Pandangan Onci kosong, ia termenung di pelataran basecamp, tak ada lagi tawa yang mememenuhi ruang dan tak ada lagi canda. Biasanya mereka berkelakar, teriak merayakan kemenangan, atau merasa kawan teraniaya itu bahagia bagi kita. dan kini semua bisu....
"Mas Onci, bisa ke kantor nggak? Ada yang mau kita bicarakan?!" suara yang keluar dari ponsel Onci, suara orang yang beranggung jawab untuk promo dan event mall, Pak Ali dan Pak Eko-lah yang menyeleksi EO yang dipilih mereka, hanya ada 3 EO yang memang sudah dibuktikan trackrecord nya oleh Mall tersebut, salah satunya EO milik Onci, 5678 Production.

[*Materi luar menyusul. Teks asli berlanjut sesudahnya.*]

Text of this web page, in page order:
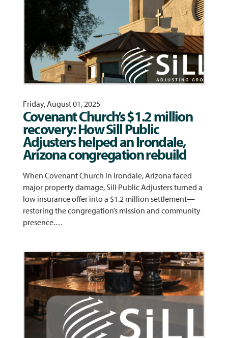
Friday, August 01, 2025
Covenant Church’s $1.2 million
recovery: How Sill Public
Adjusters helped an Irondale,
Arizona congregation rebuild
When Covenant Church in Irondale, Arizona faced
major property damage, Sill Public Adjusters turned a
low insurance offer into a $1.2 million settlement—
restoring the congregation’s mission and community
presence.…
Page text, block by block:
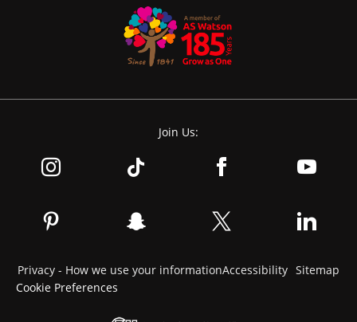
Join Us:
Privacy - How we use your informationAccessibility Sitemap
Cookie Preferences
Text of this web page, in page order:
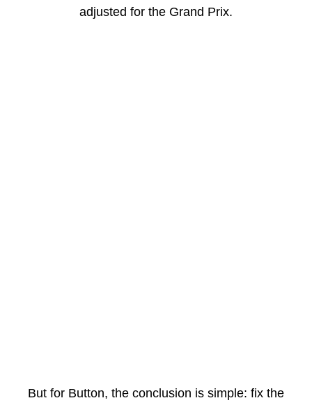
adjusted for the Grand Prix.
But for Button, the conclusion is simple: fix the
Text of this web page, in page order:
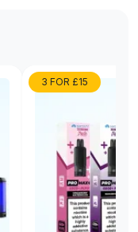
3 FOR £15

Onci pun langsung memenuhi panggilan petinggi promo dan event mall tersebut, entah ada hal apa yang ingin dibicarakan. Ia meminta Dhea untuk menemani meeting, terpaksa Onci melibatkan gadis itu, karena keadaan yang memaksa.
"Aku minta tolong kamu temenin aku meeting yah?" pinta Onci
"Lah kenapa tidak dengan team kamu?"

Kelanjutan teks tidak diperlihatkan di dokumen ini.